Over 10,000 customers have enjoyed non-custodial deposit and lending returns. This collaboration will increase Balancer’s revenue, customer base and product utility.

Financial markets are for more than just spot trading, and consumers want their assets working for them in ways beyond just price appreciation.

Based on our experience and research, consumers like to do as much of their business in one place as possible. The experience of being able to save on a Balancer branded P2P site, increase purchasing power to then use Balancer’s tools for their other spot trading activity will result in longer engagements, more trade volume and greater brand loyalty per customer.

Our offer is no different than the Cott Beverage Company asking to make for a Walmart a branded cola (aka. its Great Value brand) to sit on its shelves. Cott pays Walmart a royalty to use that brand name, and Walmart wins because shoppers can get their cola in the same place they buy pants or storage containers.

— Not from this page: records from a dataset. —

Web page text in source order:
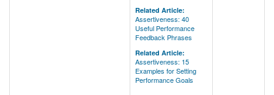
Related Article:
Assertiveness: 40
Useful Performance
Feedback Phrases
Related Article:
Assertiveness: 15
Examples for Setting
Performance Goals
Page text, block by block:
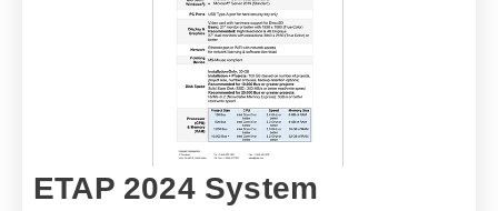
ETAP 2024 System
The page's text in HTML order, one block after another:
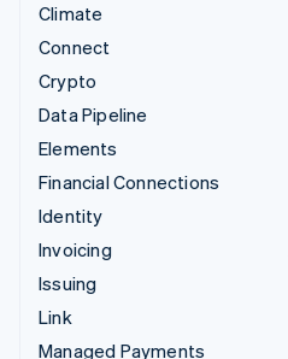
Climate
Connect
Crypto
Data Pipeline
Elements
Financial Connections
Identity
Invoicing
Issuing
Link
Managed Payments
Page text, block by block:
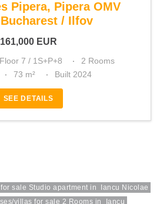
Pipera, Pipera OMV
/ Ilfov
161,000 EUR
Floor 7 / 1S+P+8
2 Rooms
73 m² Built 2024
SEE DETAILS
sale Studio apartment in  Iancu Nicolae
villas for sale 2 Rooms in  Iancu
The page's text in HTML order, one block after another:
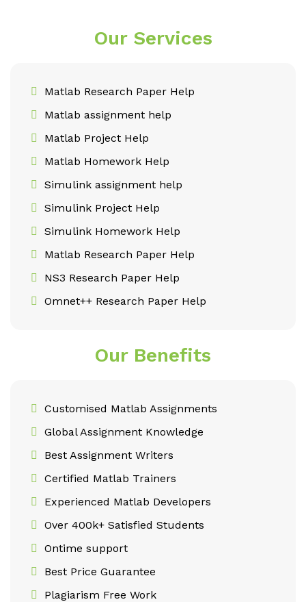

If Walmart wanted to invest in making it’s own cola, it would have to create the infrastructure to do so and then operate the darn thing! We have done all this already by investing over $3 million dollars in technical development, marketing and operations for almost 2 years!

I hope this answers the ‘why’ question from Balancer’s perspective, but also insight into why we are interested in collaborating with Balancer.

Cheers, howard

My understanding from the proposal is that you would use the Balancer name for branding for a small amount of lending protocol share. In that case, the Balancer brand and reputation would bear all the risk of your product (technical risk, operations risk, mgmt risk, etc) without oversight and a seemingly small (unforecasted) amount of compensation.

It is also my understanding that Balancer would like lot of applications building on top of Balancer; committing to a flagship lending product right now seems contradictory to that goal. I commend you for building on top of Balancer, and would love to see you build a committed user base for a standalone product.


Andy4man, thank you for responding to this proposal! Let me try to address and correct your understanding, as the reality is, our collaboration will benefit both organizations and both sides are taking risks working together.

We have a committed user base of over 4,000 individuals currently, and at the peak of the market had over 10,000 amazing customers using our product to earn income, increase their own purchasing power and borrow are reasonable APYs.

We have invested millions of dollars and have had over 18 months of operations (30k+ transactions) without incident. Our protocol, a Compound fork, have been independently audited by Trail of Bits, the U.S. leader in smart contract security audits. Their certification is unmatched and (I may be out of school here but) something I do not believe Balancer has themselves. So we are sharing the risk of being associated with one another. Welcome to blockchain!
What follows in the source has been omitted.